For such an argument, there are two reasons. First, China is indeed getting more confident in its growing strength, both politically and economically. As noted above, China’s leadership knows that there is a discrepancy between the real image of China and its media image in the West. In light of China’s growing strength, it is reasonable and understandable for the country to fight for the right to speak out and to be heard, and to build a more positive and objective international image.
Secondly, some of China’s “aggressive” actions are the instinctive responses to the West’s increasing hostilities in recent years. From a historical dimension, it can be found that the more fiercely the West attacks on China’s image, the more assertive China’s actions become to boost its publicity capacity. For example, in the 1990s, Chinese foreign publicity underwent a particularly significant strategic shift and culminated with the establishment of a series of public institutions like the State Council Information Office, which actually were reactions to tough external political and media environment in the 1980s.
When the West and China were on good terms, China’s foreign publicity strategy would be less “aggressive”. So, to criticize China for being aggressive, the West must first understand that China's publicity campaign is like a spring, the higher the external pressure is, the more active China will be in boosting its foreign-oriented publicity.

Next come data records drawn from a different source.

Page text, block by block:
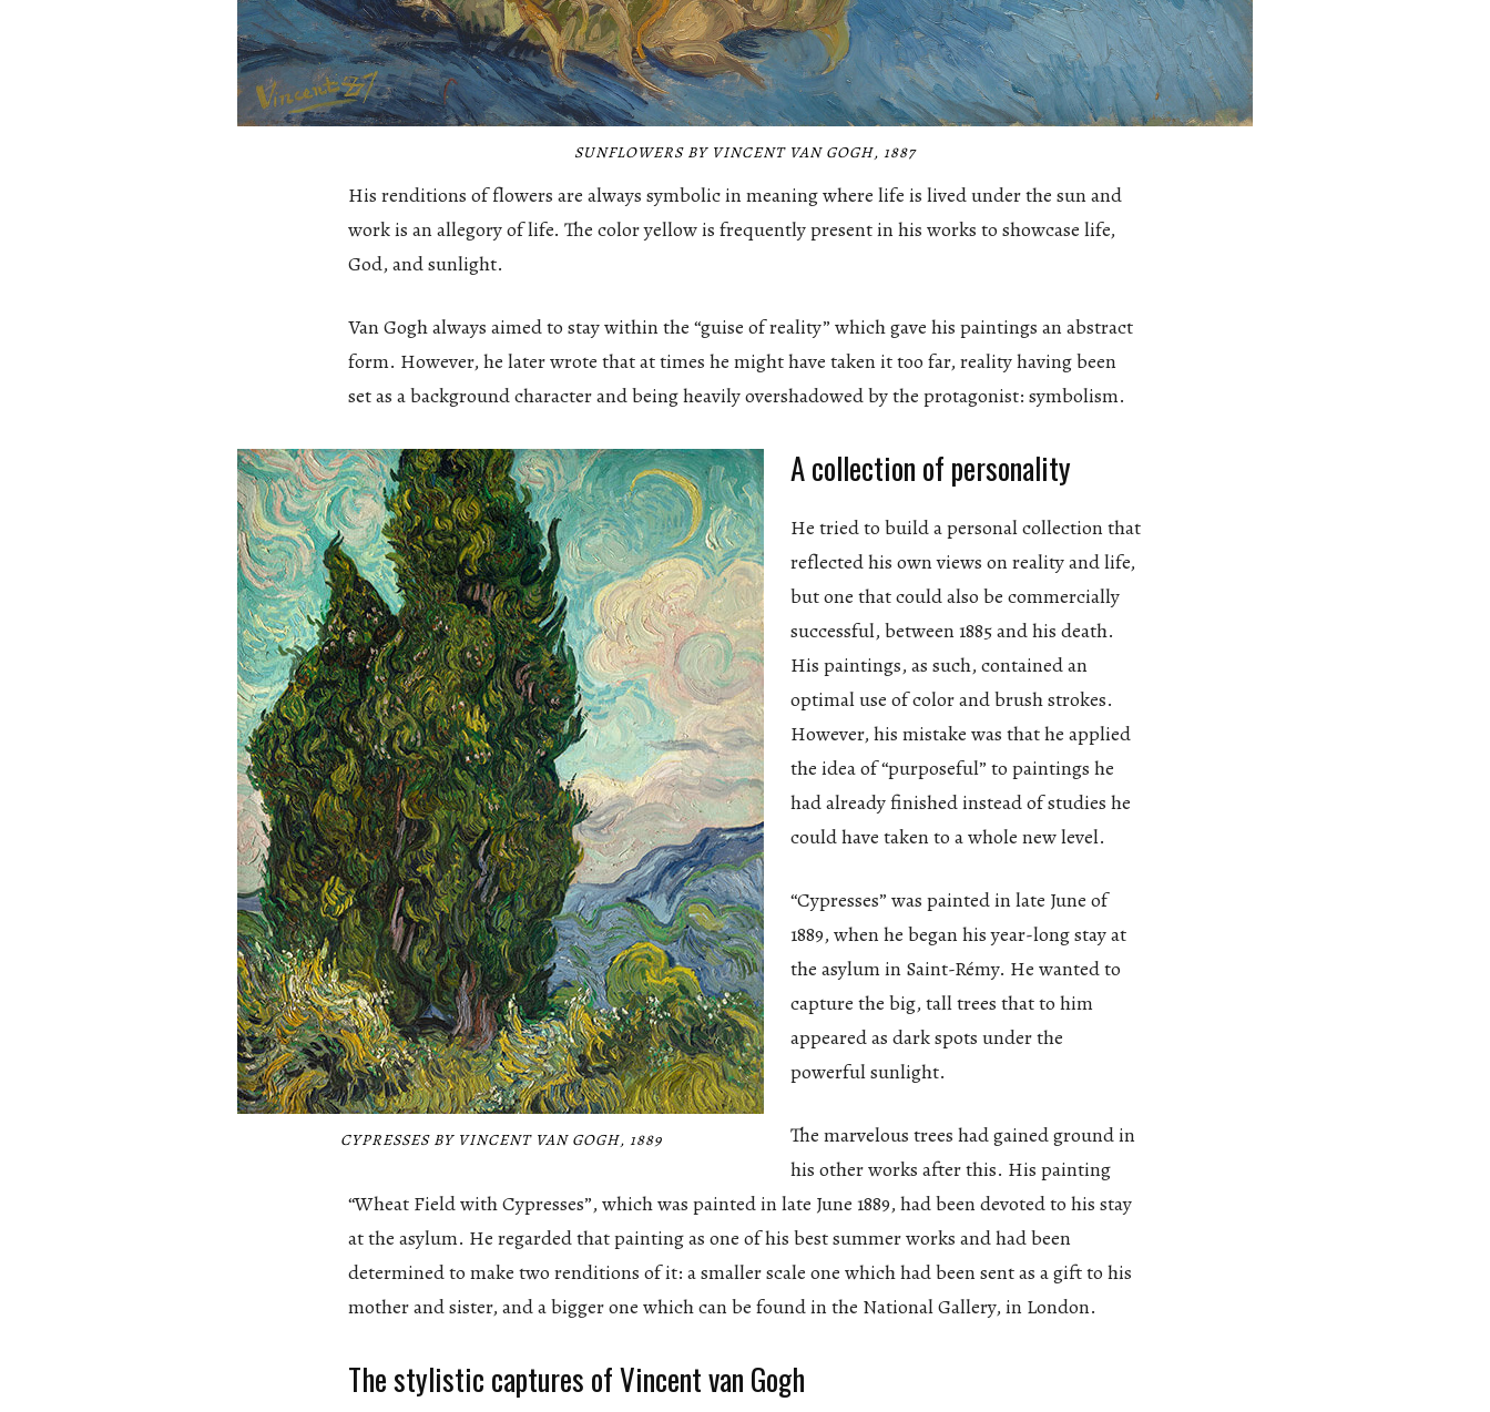
SUNFLOWERS BY VINCENT VAN GOGH, 1887
His renditions of flowers are always symbolic in meaning where life is lived under the sun and
work is an allegory of life. The color yellow is frequently present in his works to showcase life,
God, and sunlight.
Van Gogh always aimed to stay within the “guise of reality” which gave his paintings an abstract
form. However, he later wrote that at times he might have taken it too far, reality having been
set as a background character and being heavily overshadowed by the protagonist: symbolism.
CYPRESSES BY VINCENT VAN GOGH, 1889
A collection of personality
He tried to build a personal collection that
reflected his own views on reality and life,
but one that could also be commercially
successful, between 1885 and his death.
His paintings, as such, contained an
optimal use of color and brush strokes.
However, his mistake was that he applied
the idea of “purposeful” to paintings he
had already finished instead of studies he
could have taken to a whole new level.
“Cypresses” was painted in late June of
1889, when he began his year-long stay at
the asylum in Saint-Rémy. He wanted to
capture the big, tall trees that to him
appeared as dark spots under the
powerful sunlight.
The marvelous trees had gained ground in
his other works after this. His painting
“Wheat Field with Cypresses”, which was painted in late June 1889, had been devoted to his stay
at the asylum. He regarded that painting as one of his best summer works and had been
determined to make two renditions of it: a smaller scale one which had been sent as a gift to his
mother and sister, and a bigger one which can be found in the National Gallery, in London.
The stylistic captures of Vincent van Gogh

To some extent, some Western media’s biased reporting on China has as a catalyst for China’s media expansion.
Question 4: Should the West be worried about China’s increasing media presence?
-- Some Western media may not realize it, but if one day, most Chinese people believe that the Western media are neither objective nor credible, the Western media will lose their leverage to win Chinese people’s attention and trust. This challenge for the Western media is more urgent than Chinese media’s overseas expansion.
According to Professor Zhou, compared with China’s media expansion, the decline of credibility and trust among Chinese audiences is a more urgent problem facing the Western media, which are now being questioned more in China than their Chinese counterparts are in the Western world.
“Some Western media may not realize it, but if one day, most Chinese people believe that the Western media are neither objective nor credible, the Western media will lose their leverage to win people’s attention and trust. For example, when you watch BBC’s interview in China, a completely different attitude of the interviewees from before can be felt. More and more Chinese people are no longer have faith in the so-called journalistic professionalism of the Western media.
As Professor Zhou found, the Western media have relatively high acceptance among the post-70s, post-80s, and earlier audiences in China, but gradually, they are losing their attraction to the post-90s and post-00s Chinese audience. These young people are clearer than their parents of how media outlets operate and how they can be used to shape people’s minds. The latest case in point is that BBC is being widely ridiculed online in China for its obviously biased reports on Xinjiang.
“The Western media does not perform better than Chinese media does, even though the Chinese media had been accused by the West counterparts of being illiberal, unobjective, and unneutral,” said Zhou. The crack of credibility poses a more urgent and agonizing challenge to the Western media than Chinese media’s overseas expansion does.